A terceira acepção de controle interno, por sua vez, é deveras problemática no contexto da NLLC. Isto porque a Lei não menciona, em nenhum momento, a unidade de auditoria interna. Acaba por fazê-lo de forma indireta quando, no art. 169, III, ao descrever aqueles que compõem a terceira linha de defesa, cita o órgão central de controle interno. Aqui retornamos à previsão constitucional de um Sistema de Controle Interno, citada inicialmente. De acordo com o texto da CF/1988, cada Poder deverá ter o seu. A realidade, no entanto, apresenta um quadro distinto no qual apenas o Poder Executivo possui órgão central, quais sejam as Controladorias-Gerais da União, do Distrito Federal, dos Estados e dos Municípios. Todavia, Legislativo e Judiciário não se identificam no texto legal por não gozarem de tal estrutura, tendo a necessidade de buscar o modelo original das Três Linhas (de autoria do Instituto dos Auditores Internos Global – The IIA) e normas setoriais (como, por exemplo, as Resoluções CNJ n. 308 e 309) para orientar o papel de avaliação independente e objetiva da gestão, atribuição típica de terceira linha conforme a melhor doutrina.
Uma vez estabelecida a problemática, cabe-nos buscar uma solução. E, longe de querer esgotar a questão, sugere-se um caminho.

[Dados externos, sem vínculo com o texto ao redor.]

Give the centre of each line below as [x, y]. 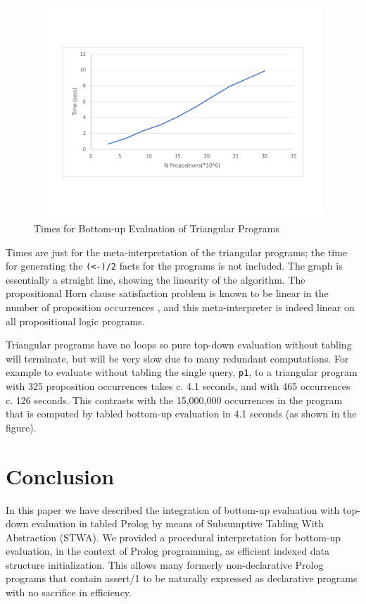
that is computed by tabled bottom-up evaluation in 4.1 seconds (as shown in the [181, 414]
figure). [21, 427]
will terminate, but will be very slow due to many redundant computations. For [177, 358]
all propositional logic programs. [75, 321]
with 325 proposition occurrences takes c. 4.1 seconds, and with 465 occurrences [178, 386]
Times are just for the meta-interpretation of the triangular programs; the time [177, 252]
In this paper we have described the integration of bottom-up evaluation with [173, 509]
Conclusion [60, 476]
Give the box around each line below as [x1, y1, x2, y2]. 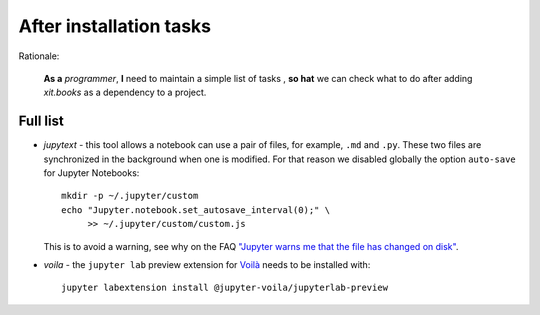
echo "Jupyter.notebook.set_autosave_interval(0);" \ [61, 204, 330, 215]
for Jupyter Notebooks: [43, 167, 140, 179]
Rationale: [18, 50, 60, 62]
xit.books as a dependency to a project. [43, 86, 207, 99]
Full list [18, 113, 64, 130]
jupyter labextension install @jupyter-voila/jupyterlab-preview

Para os órgãos do Executivo Federal, Distrital e Estadual, por sua ampla estrutura, cabe obedecer à lei como posta, visto encontrarem respaldo na literalidade da norma. Ao Executivo Municipal, por sua vez, não será tarefa simples, uma vez que, em grande parte dos municípios brasileiros, não há recursos humanos para segregar as atividades de segunda linha – conformidade e assessoramento à gestão – daquelas de terceira linha – avaliação independente e objetiva da gestão. E aqui presume-se a compreensão de que as atividades de auditado e auditor não podem ser exercidos pela mesma pessoa, ou seja: quem faz parte do processo de trabalho, participando em assessoramento e apoio, não terá objetividade para avaliá-lo de forma independente e objetiva. Portanto, sempre que possível, caberá o estabelecimento de estruturas que permitam aos agentes públicos funcionar sem o acúmulo das atividades de segunda e terceira linhas. Ao Legislativo e ao Judiciário, um caminho que já tem sido trilhado por alguns órgão e entidades: a perpetuação e o fortalecimento das unidades de auditoria interna e a criação de uma estrutura de controle interno que funcione em assessoramento e apoio aos gestores em resposta ao art. 8º, § 3º.
O caminho proposto pela Nova Lei de Licitações e Contratos não é fácil, entretanto inevitável. Por isso, repito: prezado gestor, precisamos conversar sobre o Controle Interno.